Data entries
========================================
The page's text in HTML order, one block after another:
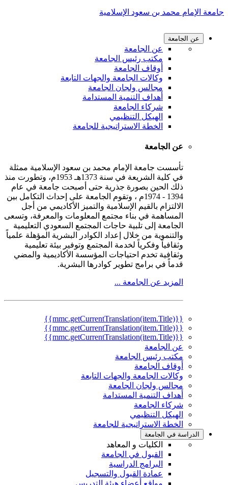
محمد بن سعود الإسلامية
الجامعة
عن الجامعة
مكتب رئيس الجامعة
أوقاف الجامعة
وكالات الجامعة والجهات التابعة
مجالس ولجان الجامعة
أهداف التنمية المستدامة
شركاء الجامعة
الهيكل التنظيمي
الخطة الاستراتيجية للجامعة
عن الجامعة
تأسست جامعة الإمام محمد بن سعود الإسلامية ممثلة
في كلية الشريعة في سنة 1373هـ 1953م، وتطورت منذ
ذلك الحين بصورة جذرية حتى أصبحت جامعة في عام
1394 - 1974م ، وتقوم الجامعة على إحداث التكامل بين
الالتزام بالقيم الإسلامية والتميز الأكاديمي من أجل
المساهمة في بناء مجتمع المعلومات والمعرفة، وتسعى
الجامعة إلى تلبية حاجات المجتمع السعودي التعليمية
والتنموية من خلال إعداد الكوادر البشرية المؤهلة علمياً
وثقافياً وفكرياً لخدمة المجتمع وتوفير بيئة تعليمية
وثقافية تخدم احتياجات المؤسسة الأكاديمية والمضي
قدماً في برامج تطوير كوادرها البشرية.
المزيد عن الجامعة ...
عن الجامعة
مكتب رئيس الجامعة
أوقاف الجامعة
وكالات الجامعة والجهات التابعة
مجالس ولجان الجامعة
أهداف التنمية المستدامة
شركاء الجامعة
الهيكل التنظيمي
الخطة الاستراتيجية للجامعة
في الجامعة
الكليات و المعاهد
القبول في الجامعة
البرامج الدراسية
عمادة القبول والتسجيل
مواقع أعضاء هيئة التدريس
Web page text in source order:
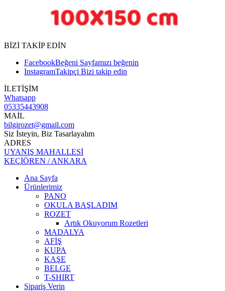
BİZİ TAKİP EDİN
FacebookBeğeni Sayfamızı beğenin
InstagramTakipçi Bizi takip edin
İLETİŞİM
Whatsapp
05335443908
MAİL
bilgirozet@gmail.com
Siz İsteyin, Biz Tasarlayalım
ADRES
UYANIŞ MAHALLESİ
KEÇİÖREN / ANKARA
Ana Sayfa
Ürünlerimiz
PANO
OKULA BAŞLADIM
ROZET
Artık Okuyorum Rozetleri
MADALYA
AFİŞ
KUPA
KAŞE
BELGE
T-SHIRT
Sipariş Verin
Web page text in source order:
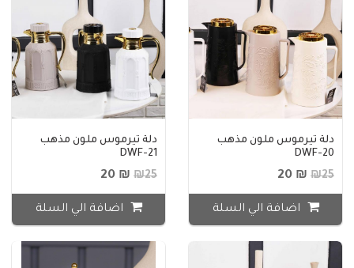
دلة تيرموس ملون مذهب
DWF-20
₪25
₪ 20
اضافة الي السلة
دلة تيرموس ملون مذهب
DWF-21
₪25
₪ 20
اضافة الي السلة
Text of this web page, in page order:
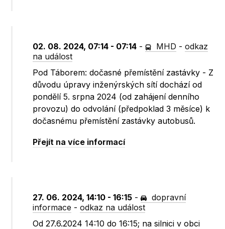
02. 08. 2024, 07:14 - 07:14 - MHD -odkaz
na událost
Pod Táborem: dočasné přemístění zastávky - Z
důvodu úpravy inženýrských sítí dochází od
pondělí 5. srpna 2024 (od zahájení denního
provozu) do odvolání (předpoklad 3 měsíce) k
dočasnému přemístění zastávky autobusů.
Přejít na více informací
27. 06. 2024, 14:10 - 16:15 -
dopravní
informace -odkaz na událost
Od 27.6.2024 14:10 do 16:15; na silnici v obci
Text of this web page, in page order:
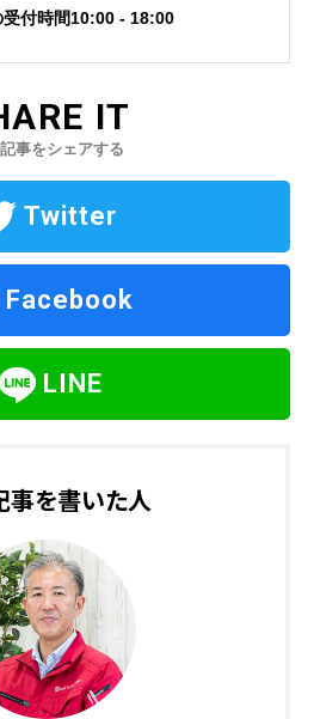
付時間10:00 - 18:00
IT
事をシェアする
Twitter
Facebook
LINE
事を書いた人
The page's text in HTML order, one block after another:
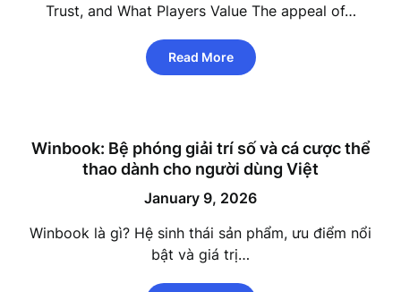
Trust, and What Players Value The appeal of…
Read More
Winbook: Bệ phóng giải trí số và cá cược thể
thao dành cho người dùng Việt
January 9, 2026
Winbook là gì? Hệ sinh thái sản phẩm, ưu điểm nổi
bật và giá trị…
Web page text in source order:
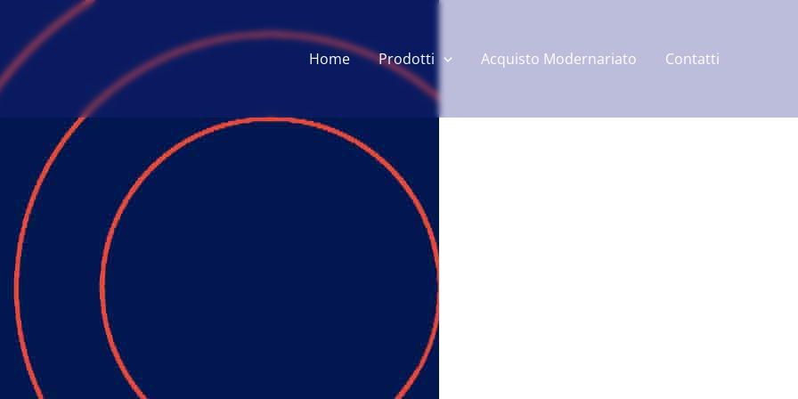
Home Prodotti Acquisto Modernariato Contatti
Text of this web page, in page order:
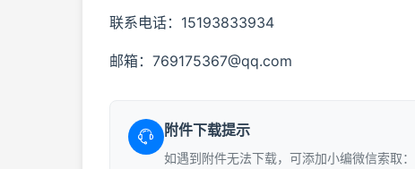
联系电话：15193833934
邮箱：769175367@qq.com
附件下载提示
如遇到附件无法下载，可添加小编微信索取：
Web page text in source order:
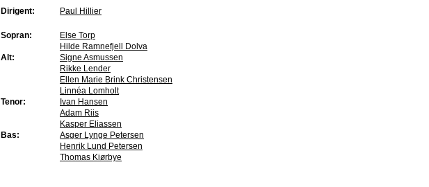
Dirigent: Paul Hillier
Sopran:
Else Torp
Hilde Ramnefjell Dolva
Alt:
Signe Asmussen
Rikke Lender
Ellen Marie Brink Christensen
Linnéa Lomholt
Tenor:
Ivan Hansen
Adam Riis
Kasper Eliassen
Bas:
Asger Lynge Petersen
Henrik Lund Petersen
Thomas Kiørbye
========================================
After locating the line holding "في كلية الشريعة" above, output exactly that line and every line after it through the line holding "البرامج الدراسية". Include nothing else.

في كلية الشريعة في سنة 1373هـ 1953م، وتطورت منذ
ذلك الحين بصورة جذرية حتى أصبحت جامعة في عام
1394 - 1974م ، وتقوم الجامعة على إحداث التكامل بين
الالتزام بالقيم الإسلامية والتميز الأكاديمي من أجل
المساهمة في بناء مجتمع المعلومات والمعرفة، وتسعى
الجامعة إلى تلبية حاجات المجتمع السعودي التعليمية
والتنموية من خلال إعداد الكوادر البشرية المؤهلة علمياً
وثقافياً وفكرياً لخدمة المجتمع وتوفير بيئة تعليمية
وثقافية تخدم احتياجات المؤسسة الأكاديمية والمضي
قدماً في برامج تطوير كوادرها البشرية.
المزيد عن الجامعة ...
عن الجامعة
مكتب رئيس الجامعة
أوقاف الجامعة
وكالات الجامعة والجهات التابعة
مجالس ولجان الجامعة
أهداف التنمية المستدامة
شركاء الجامعة
الهيكل التنظيمي
الخطة الاستراتيجية للجامعة
في الجامعة
الكليات و المعاهد
القبول في الجامعة
البرامج الدراسية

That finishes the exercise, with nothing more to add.